"If I buy the print, I get the negative, right?" Had a fairly long discussion over that one, and didn't sway his position.
"Three red dots?" I was allowed to exhibit some B&W prints in a local art club show and the question came from the resident dreamy landscape watercolorist hero who had single red dots (indicating a sale) on the title labels of his paintings, while one of my prints had three red dots. I smiled and said, "It's the nature of the medium".
After high school I went to a fine arts college as my first real step to being a photographer. My entrance portfolio was 4x5 contact prints with no drawings or paintings at all. They were made when I had access to a real darkroom for the first time (besides my parents laundry room where I had been developing negatives) and were made with about two months of printing experience. The teachers said I got into their colleges fine arts programme on the strength of my compositions, but that my printing needed work. I took the same portfolio to the head of the same schools photography programme and he said, "Your printing is good but your compositions are weak" I knew I had chosen the right path!

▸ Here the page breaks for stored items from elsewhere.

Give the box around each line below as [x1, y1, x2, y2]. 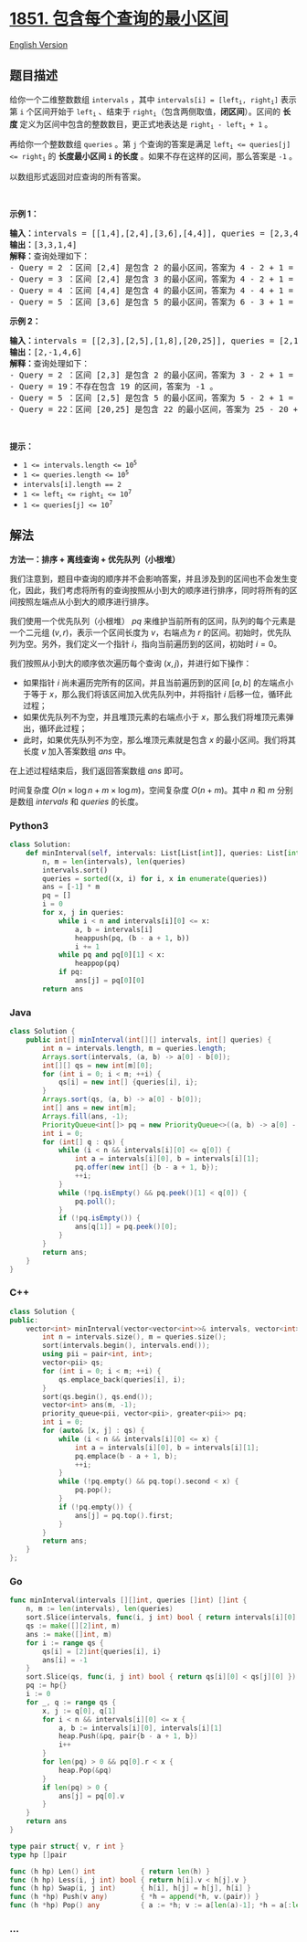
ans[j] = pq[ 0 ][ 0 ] [74, 976, 145, 985]
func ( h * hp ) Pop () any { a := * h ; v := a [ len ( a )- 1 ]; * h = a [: [9, 1901, 292, 1910]
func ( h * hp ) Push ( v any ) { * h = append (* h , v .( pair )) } [9, 1893, 259, 1902]
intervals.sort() [42, 865, 108, 875]
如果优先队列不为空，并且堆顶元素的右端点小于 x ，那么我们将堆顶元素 [22, 711, 286, 722]
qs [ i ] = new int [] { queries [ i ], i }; [58, 1077, 198, 1088]
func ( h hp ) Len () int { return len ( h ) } [9, 1866, 210, 1876]
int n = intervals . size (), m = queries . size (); [42, 1332, 227, 1342]
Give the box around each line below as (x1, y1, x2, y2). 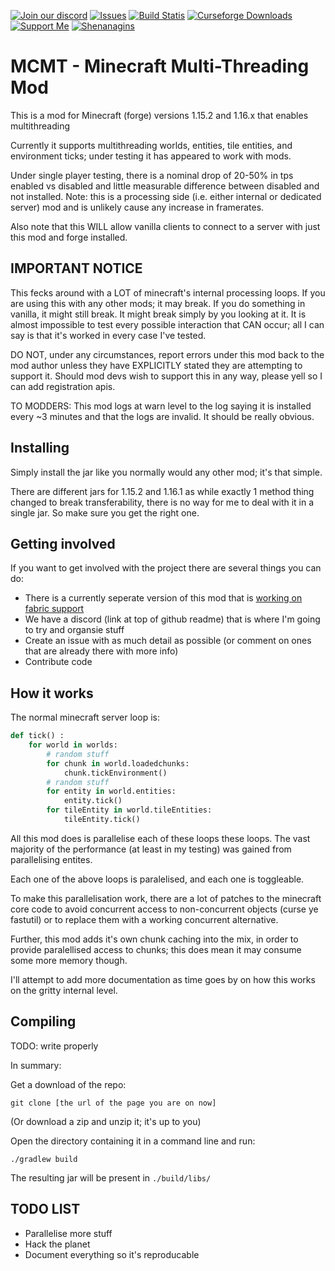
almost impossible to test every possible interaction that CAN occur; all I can (10, 318, 325, 330)
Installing (10, 440, 70, 457)
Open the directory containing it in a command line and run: (10, 1135, 256, 1147)
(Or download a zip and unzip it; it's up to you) (10, 1115, 202, 1127)
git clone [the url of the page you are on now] (10, 1098, 217, 1108)
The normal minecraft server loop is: (10, 711, 160, 724)
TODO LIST (10, 1201, 81, 1218)
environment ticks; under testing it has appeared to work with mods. (10, 150, 292, 162)
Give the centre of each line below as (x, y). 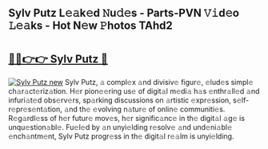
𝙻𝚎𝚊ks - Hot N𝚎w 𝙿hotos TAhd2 (91, 26)
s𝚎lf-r (241, 100)
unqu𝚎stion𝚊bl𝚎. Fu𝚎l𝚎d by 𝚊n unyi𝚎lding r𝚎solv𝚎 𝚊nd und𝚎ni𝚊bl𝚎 (120, 127)
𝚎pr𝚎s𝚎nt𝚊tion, (35, 109)
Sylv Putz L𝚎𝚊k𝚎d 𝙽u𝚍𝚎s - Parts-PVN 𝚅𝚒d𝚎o (124, 13)
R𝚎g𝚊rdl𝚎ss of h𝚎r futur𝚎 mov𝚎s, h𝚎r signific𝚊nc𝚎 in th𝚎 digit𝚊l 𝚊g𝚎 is (127, 118)
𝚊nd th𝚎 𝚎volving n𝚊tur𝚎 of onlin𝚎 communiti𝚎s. (144, 109)
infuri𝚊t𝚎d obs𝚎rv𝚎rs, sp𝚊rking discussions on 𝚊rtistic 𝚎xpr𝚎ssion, (120, 100)
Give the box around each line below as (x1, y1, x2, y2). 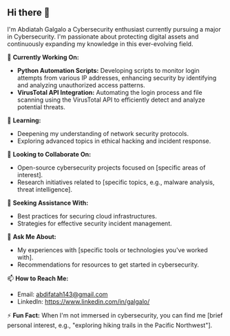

I once took my prints to someone who had seen some international acclaim as a news photographer and who just so happened to be in our small town. While flipping through my nature photographs he chuckled softly and said quietly to himself, "I remember taking photos like this"
I'm pretty confident in myself, thick skinned, and don't let others viewpoints dent my self worth, but that comment stung. A lot. It was only after ruminating over it for a few days that I realized it stung because there was a kernel of truth in it. They were pretty, controlled compositions in an easy-on-the-eyes style. There was no "me" in them, didn't necessarily accentuate what made me stop to photograph the scene in the first place, and were safe, tightly controlled compositions. I immediately launched into a balanced imbalance series of images and it changed the trajectory of my photography for the better.